* EXERCISE: With pictures left out, extract every line between the start of the records below and the line holding "that was not", inclusive.

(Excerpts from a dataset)
· · ·

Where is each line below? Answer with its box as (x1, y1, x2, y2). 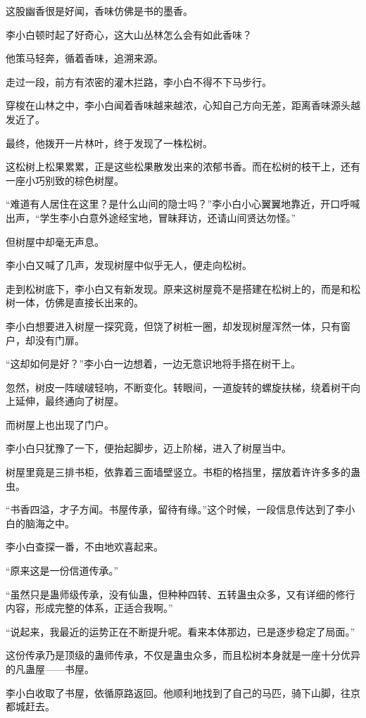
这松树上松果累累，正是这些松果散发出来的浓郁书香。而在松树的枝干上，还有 (6, 159, 360, 174)
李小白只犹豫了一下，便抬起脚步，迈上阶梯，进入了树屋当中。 (6, 441, 291, 455)
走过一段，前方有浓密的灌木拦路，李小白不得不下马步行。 (6, 74, 272, 89)
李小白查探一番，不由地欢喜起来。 (6, 539, 163, 554)
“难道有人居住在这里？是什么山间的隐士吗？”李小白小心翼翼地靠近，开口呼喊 (6, 196, 360, 211)
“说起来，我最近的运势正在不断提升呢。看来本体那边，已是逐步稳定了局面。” (6, 624, 355, 638)
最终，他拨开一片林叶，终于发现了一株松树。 (6, 135, 213, 150)
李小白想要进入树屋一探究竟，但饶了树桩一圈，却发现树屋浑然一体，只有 (6, 318, 341, 333)
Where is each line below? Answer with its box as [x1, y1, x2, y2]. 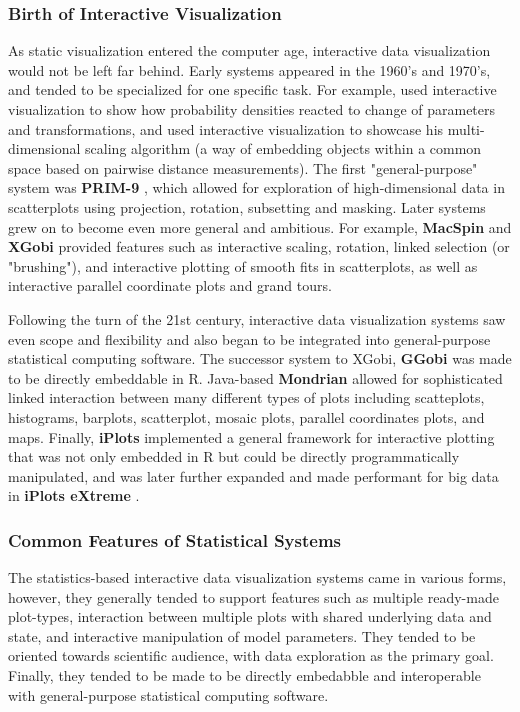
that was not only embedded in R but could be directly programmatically [8, 446, 460, 467]
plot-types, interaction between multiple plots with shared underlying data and [8, 606, 492, 627]
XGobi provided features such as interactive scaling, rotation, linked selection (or [8, 236, 510, 257]
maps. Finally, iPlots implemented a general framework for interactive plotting [8, 426, 495, 447]
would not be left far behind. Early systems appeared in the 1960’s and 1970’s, [8, 59, 491, 80]
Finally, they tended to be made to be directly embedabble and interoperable [8, 665, 481, 686]
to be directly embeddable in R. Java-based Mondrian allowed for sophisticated [8, 367, 503, 388]
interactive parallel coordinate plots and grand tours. [8, 275, 332, 296]

· · ·

* COMPLETED EXERCISE:
Where is each line below? Answer with its box as (x1, y1, x2, y2). 
这松树上松果累累，正是这些松果散发出来的浓郁书香。而在松树的枝干上，还有 (6, 159, 360, 174)
李小白只犹豫了一下，便抬起脚步，迈上阶梯，进入了树屋当中。 (6, 441, 291, 455)
走过一段，前方有浓密的灌木拦路，李小白不得不下马步行。 (6, 74, 272, 89)
李小白查探一番，不由地欢喜起来。 (6, 539, 163, 554)
“难道有人居住在这里？是什么山间的隐士吗？”李小白小心翼翼地靠近，开口呼喊 (6, 196, 360, 211)
“说起来，我最近的运势正在不断提升呢。看来本体那边，已是逐步稳定了局面。” (6, 624, 355, 638)
最终，他拨开一片林叶，终于发现了一株松树。 (6, 135, 213, 150)
李小白想要进入树屋一探究竟，但饶了树桩一圈，却发现树屋浑然一体，只有 (6, 318, 341, 333)
Where is each line below? Answer with its box as [x1, y1, x2, y2]. 
that was not only embedded in R but could be directly programmatically [8, 446, 460, 467]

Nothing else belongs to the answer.